How does your technology scale as quantum computers get larger?
That’s exactly the big advantage of solid-state cooling. In stark contrast to helium-3 based cooling, we don’t have a scalability issue. We’re using solids that are commonly available and cheap. Some of them you can even buy in your next-door pharmacy for a couple of cents. This is completely different from helium-3, which you can only get in small amounts and from very selected suppliers. This is particularly important for Europe because we don’t have any helium-3 suppliers here at all. We source helium-3 exclusively from North America at the moment.

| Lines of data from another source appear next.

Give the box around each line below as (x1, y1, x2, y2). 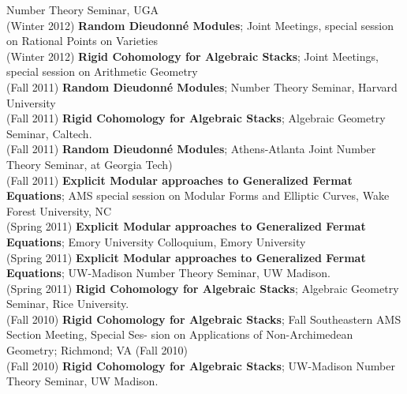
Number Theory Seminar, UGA (6, 2, 159, 17)
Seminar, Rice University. (6, 295, 129, 312)
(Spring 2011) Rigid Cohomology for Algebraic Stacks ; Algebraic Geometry (6, 280, 399, 296)
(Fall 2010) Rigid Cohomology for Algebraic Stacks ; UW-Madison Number (6, 357, 395, 373)
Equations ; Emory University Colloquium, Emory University (6, 233, 306, 250)
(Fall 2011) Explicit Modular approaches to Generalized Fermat (6, 171, 353, 188)
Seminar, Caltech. (6, 125, 92, 141)
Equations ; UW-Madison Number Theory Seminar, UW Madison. (6, 265, 330, 281)
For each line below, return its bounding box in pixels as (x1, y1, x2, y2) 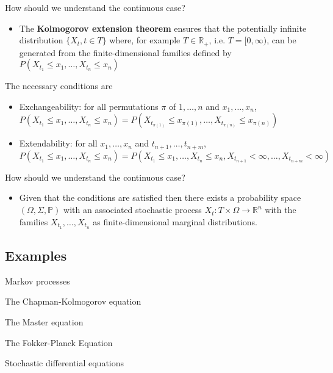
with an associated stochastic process (63, 203, 202, 216)
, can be (267, 34, 296, 46)
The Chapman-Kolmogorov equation (5, 295, 141, 308)
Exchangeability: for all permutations (19, 100, 159, 112)
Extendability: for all (19, 137, 98, 150)
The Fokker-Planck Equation (5, 336, 113, 349)
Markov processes (5, 274, 70, 287)
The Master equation (5, 315, 84, 328)
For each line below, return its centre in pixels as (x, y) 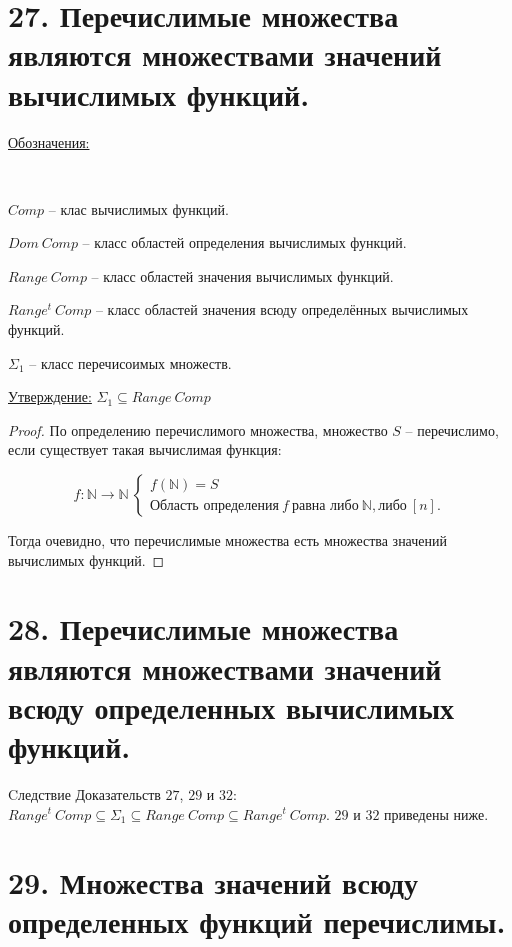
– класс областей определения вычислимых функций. (244, 242)
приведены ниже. (436, 813)
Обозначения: (49, 141)
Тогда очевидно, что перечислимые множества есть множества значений (228, 540)
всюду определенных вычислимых (231, 706)
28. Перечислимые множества (203, 628)
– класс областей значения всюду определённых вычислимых (282, 309)
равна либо (325, 505)
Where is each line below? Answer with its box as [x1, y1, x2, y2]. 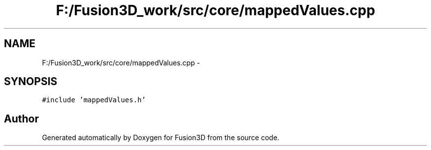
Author [4, 112, 39, 125]
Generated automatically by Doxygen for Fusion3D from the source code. [42, 133, 279, 142]
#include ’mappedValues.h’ [42, 96, 146, 104]
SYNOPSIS [4, 75, 58, 88]
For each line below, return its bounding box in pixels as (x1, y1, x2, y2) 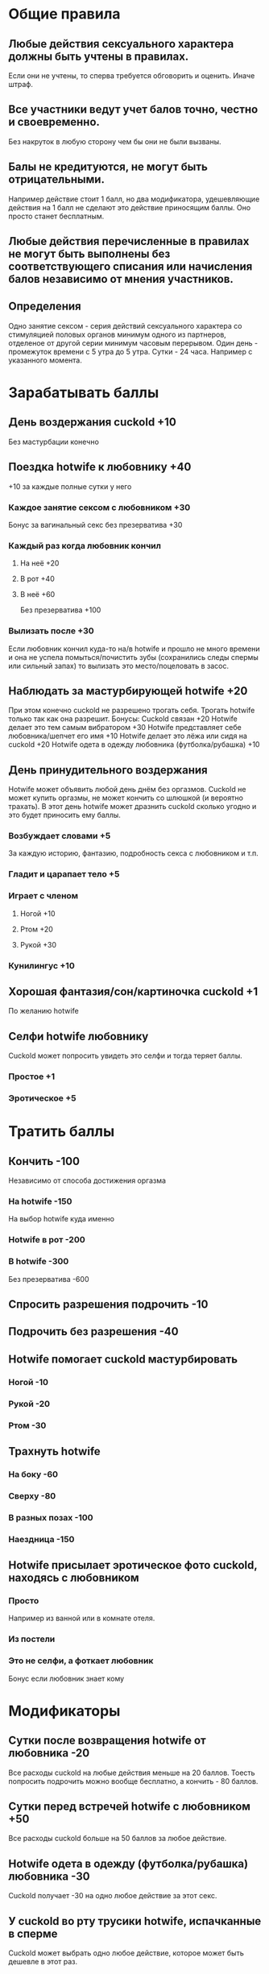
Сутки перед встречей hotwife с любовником (8, 1799, 251, 1813)
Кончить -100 (8, 1154, 81, 1168)
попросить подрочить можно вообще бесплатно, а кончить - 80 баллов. (8, 1776, 259, 1785)
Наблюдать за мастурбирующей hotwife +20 (8, 684, 248, 698)
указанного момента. (8, 355, 82, 365)
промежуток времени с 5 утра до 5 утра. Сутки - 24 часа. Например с (8, 346, 253, 356)
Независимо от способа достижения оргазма (8, 1176, 167, 1185)
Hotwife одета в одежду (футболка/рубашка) (8, 1856, 248, 1870)
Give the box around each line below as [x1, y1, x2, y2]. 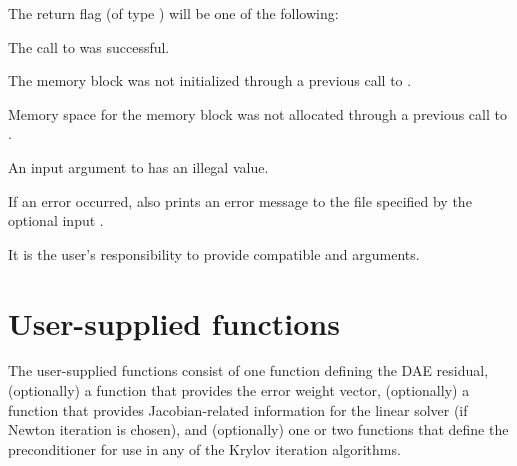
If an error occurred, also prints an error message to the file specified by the [8, 190, 472, 211]
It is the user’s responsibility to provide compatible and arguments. [8, 243, 420, 264]
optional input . [8, 210, 104, 231]
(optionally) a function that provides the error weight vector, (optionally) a [8, 380, 470, 401]
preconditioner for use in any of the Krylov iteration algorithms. [8, 438, 401, 459]
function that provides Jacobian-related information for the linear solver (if [8, 399, 468, 420]
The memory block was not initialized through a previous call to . [8, 70, 412, 91]
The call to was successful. [8, 36, 170, 57]
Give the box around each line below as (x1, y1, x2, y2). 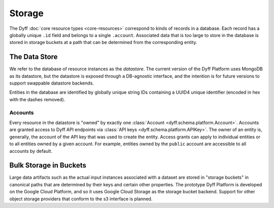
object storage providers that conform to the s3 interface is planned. (9, 195, 153, 202)
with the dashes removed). (9, 96, 65, 102)
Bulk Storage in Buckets (9, 161, 86, 170)
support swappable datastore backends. (9, 80, 94, 86)
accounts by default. (9, 148, 53, 154)
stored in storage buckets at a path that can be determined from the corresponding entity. (9, 39, 197, 46)
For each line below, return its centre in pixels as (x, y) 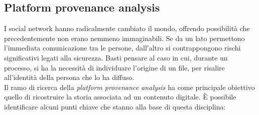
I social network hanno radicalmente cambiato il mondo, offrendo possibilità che (127, 28)
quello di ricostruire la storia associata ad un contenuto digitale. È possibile (120, 97)
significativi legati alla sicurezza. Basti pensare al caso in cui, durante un (116, 57)
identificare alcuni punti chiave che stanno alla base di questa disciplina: (115, 106)
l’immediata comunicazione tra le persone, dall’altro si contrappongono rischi (122, 48)
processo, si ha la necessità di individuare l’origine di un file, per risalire (114, 67)
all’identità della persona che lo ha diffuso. (69, 77)
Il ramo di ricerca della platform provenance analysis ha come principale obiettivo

From a technical perspective, since the complexity isn’t as large as in dilution refrigeration based on helium-3, we can build highly modular cooling systems. We’re more easily scalable in terms of modularity. Building larger quantum computers will require more cooling power and more space. If you want to achieve this with standard cooling technology, you always end up building completely new refrigerators. With our technology, we envision individual cooling modules. You can add more cooling modules later to allow operation of a larger or changing payload. Our technology eventually will be able to grow with the growing computing architectures, making it more sustainable compared to traditional cooling methodologies.
How do you define deep tech?
Deep tech is about building a commercial solution right at the intersection of science and the real world, providing hopefully some impact on the real world. To my understanding, compared to other startups that aren’t deep tech, it requires long-term commitment, typically multidisciplinary collaboration and expertise. It’s more like a marathon compared to other ventures. For me, as a physicist, I believe it’s about leveraging physics, materials research, and engineering to build something new, address new markets, and create new capabilities.